Recorded data
>>>>>
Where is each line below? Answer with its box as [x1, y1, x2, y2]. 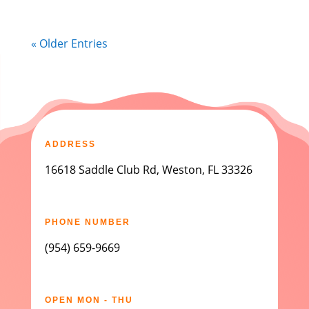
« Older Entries [30, 35, 108, 51]
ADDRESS [44, 139, 96, 149]
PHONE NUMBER [44, 217, 130, 227]
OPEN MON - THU [44, 295, 133, 305]
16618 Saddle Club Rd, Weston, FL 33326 [44, 161, 252, 177]
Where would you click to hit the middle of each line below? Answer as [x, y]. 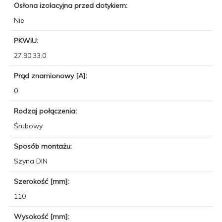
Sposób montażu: [44, 146]
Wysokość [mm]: [43, 216]
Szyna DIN [31, 161]
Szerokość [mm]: [43, 181]
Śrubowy [28, 126]
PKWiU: [27, 40]
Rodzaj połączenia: [46, 111]
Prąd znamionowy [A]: [52, 76]
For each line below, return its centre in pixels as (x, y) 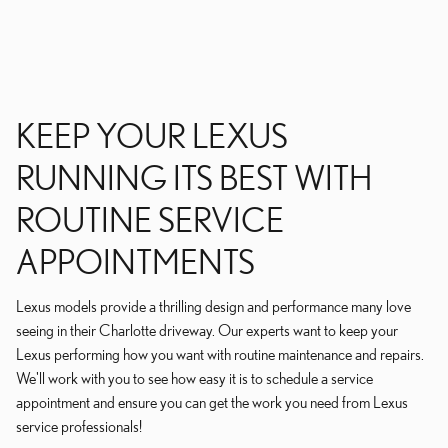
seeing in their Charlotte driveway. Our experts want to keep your (207, 330)
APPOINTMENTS (135, 261)
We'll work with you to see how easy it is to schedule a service (194, 378)
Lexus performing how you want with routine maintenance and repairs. (220, 354)
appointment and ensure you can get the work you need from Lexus (212, 402)
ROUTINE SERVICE (150, 219)
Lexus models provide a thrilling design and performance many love (213, 306)
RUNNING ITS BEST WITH (194, 177)
<<<<<
TASK ITEM | The answer consists of every line above in which the word "work" occurs.

COMPLETED EXERCISE |
We'll work with you to see how easy it is to schedule a service (194, 378)
appointment and ensure you can get the work you need from Lexus (212, 402)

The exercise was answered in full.